→ ABOUT THIS EXERCISE:
The entries that follow should be duplicated in full, without a single alteration.
▶
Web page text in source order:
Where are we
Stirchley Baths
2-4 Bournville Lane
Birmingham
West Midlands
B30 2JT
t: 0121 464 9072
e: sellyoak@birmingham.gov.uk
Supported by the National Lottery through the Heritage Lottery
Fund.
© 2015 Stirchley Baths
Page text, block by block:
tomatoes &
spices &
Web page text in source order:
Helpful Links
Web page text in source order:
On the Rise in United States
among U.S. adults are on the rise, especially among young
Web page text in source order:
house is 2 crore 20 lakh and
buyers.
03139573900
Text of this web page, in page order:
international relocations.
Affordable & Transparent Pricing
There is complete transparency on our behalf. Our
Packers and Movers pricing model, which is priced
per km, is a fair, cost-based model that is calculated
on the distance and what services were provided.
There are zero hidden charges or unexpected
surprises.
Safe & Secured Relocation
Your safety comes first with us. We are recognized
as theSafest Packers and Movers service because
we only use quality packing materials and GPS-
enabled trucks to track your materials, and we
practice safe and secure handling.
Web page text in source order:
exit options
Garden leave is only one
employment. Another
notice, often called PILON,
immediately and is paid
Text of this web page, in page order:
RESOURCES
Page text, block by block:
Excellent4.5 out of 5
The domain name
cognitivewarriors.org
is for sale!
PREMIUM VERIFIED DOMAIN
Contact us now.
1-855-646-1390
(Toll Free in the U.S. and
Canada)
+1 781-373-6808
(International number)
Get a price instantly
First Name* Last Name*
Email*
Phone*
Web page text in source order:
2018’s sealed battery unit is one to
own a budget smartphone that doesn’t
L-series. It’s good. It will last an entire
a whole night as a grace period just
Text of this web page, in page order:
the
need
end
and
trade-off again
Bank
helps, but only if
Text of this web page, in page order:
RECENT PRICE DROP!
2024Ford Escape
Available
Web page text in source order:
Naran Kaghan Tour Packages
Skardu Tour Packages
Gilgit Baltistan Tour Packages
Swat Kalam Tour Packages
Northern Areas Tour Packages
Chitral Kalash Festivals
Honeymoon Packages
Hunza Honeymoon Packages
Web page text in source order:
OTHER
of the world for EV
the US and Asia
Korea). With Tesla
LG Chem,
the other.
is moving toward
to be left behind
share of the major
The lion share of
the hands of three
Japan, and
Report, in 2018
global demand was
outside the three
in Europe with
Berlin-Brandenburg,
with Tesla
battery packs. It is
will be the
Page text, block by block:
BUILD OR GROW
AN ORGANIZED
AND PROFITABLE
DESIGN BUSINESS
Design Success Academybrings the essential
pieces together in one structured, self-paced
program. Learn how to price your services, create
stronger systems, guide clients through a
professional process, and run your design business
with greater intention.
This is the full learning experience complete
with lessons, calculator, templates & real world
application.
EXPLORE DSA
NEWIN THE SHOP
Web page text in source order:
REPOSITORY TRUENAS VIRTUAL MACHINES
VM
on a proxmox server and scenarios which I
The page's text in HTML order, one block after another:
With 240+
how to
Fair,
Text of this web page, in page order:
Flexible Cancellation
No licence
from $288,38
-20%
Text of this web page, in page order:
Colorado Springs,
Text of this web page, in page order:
◀
→ REPLY TO THE EXERCISE:
Web page text in source order:
Where are we
Stirchley Baths
2-4 Bournville Lane
Birmingham
West Midlands
B30 2JT
t: 0121 464 9072
e: sellyoak@birmingham.gov.uk
Supported by the National Lottery through the Heritage Lottery
Fund.
© 2015 Stirchley Baths
Page text, block by block:
tomatoes &
spices &
Web page text in source order:
Helpful Links
Web page text in source order:
On the Rise in United States
among U.S. adults are on the rise, especially among young
Web page text in source order:
house is 2 crore 20 lakh and
buyers.
03139573900
Text of this web page, in page order:
international relocations.
Affordable & Transparent Pricing
There is complete transparency on our behalf. Our
Packers and Movers pricing model, which is priced
per km, is a fair, cost-based model that is calculated
on the distance and what services were provided.
There are zero hidden charges or unexpected
surprises.
Safe & Secured Relocation
Your safety comes first with us. We are recognized
as theSafest Packers and Movers service because
we only use quality packing materials and GPS-
enabled trucks to track your materials, and we
practice safe and secure handling.
Web page text in source order:
exit options
Garden leave is only one
employment. Another
notice, often called PILON,
immediately and is paid
Text of this web page, in page order:
RESOURCES
Page text, block by block:
Excellent4.5 out of 5
The domain name
cognitivewarriors.org
is for sale!
PREMIUM VERIFIED DOMAIN
Contact us now.
1-855-646-1390
(Toll Free in the U.S. and
Canada)
+1 781-373-6808
(International number)
Get a price instantly
First Name* Last Name*
Email*
Phone*
Web page text in source order:
2018’s sealed battery unit is one to
own a budget smartphone that doesn’t
L-series. It’s good. It will last an entire
a whole night as a grace period just
Text of this web page, in page order:
the
need
end
and
trade-off again
Bank
helps, but only if
Text of this web page, in page order:
RECENT PRICE DROP!
2024Ford Escape
Available
Web page text in source order:
Naran Kaghan Tour Packages
Skardu Tour Packages
Gilgit Baltistan Tour Packages
Swat Kalam Tour Packages
Northern Areas Tour Packages
Chitral Kalash Festivals
Honeymoon Packages
Hunza Honeymoon Packages
Web page text in source order:
OTHER
of the world for EV
the US and Asia
Korea). With Tesla
LG Chem,
the other.
is moving toward
to be left behind
share of the major
The lion share of
the hands of three
Japan, and
Report, in 2018
global demand was
outside the three
in Europe with
Berlin-Brandenburg,
with Tesla
battery packs. It is
will be the
Page text, block by block:
BUILD OR GROW
AN ORGANIZED
AND PROFITABLE
DESIGN BUSINESS
Design Success Academybrings the essential
pieces together in one structured, self-paced
program. Learn how to price your services, create
stronger systems, guide clients through a
professional process, and run your design business
with greater intention.
This is the full learning experience complete
with lessons, calculator, templates & real world
application.
EXPLORE DSA
NEWIN THE SHOP
Web page text in source order:
REPOSITORY TRUENAS VIRTUAL MACHINES
VM
on a proxmox server and scenarios which I
The page's text in HTML order, one block after another:
With 240+
how to
Fair,
Text of this web page, in page order:
Flexible Cancellation
No licence
from $288,38
-20%
Text of this web page, in page order:
Colorado Springs,
Text of this web page, in page order:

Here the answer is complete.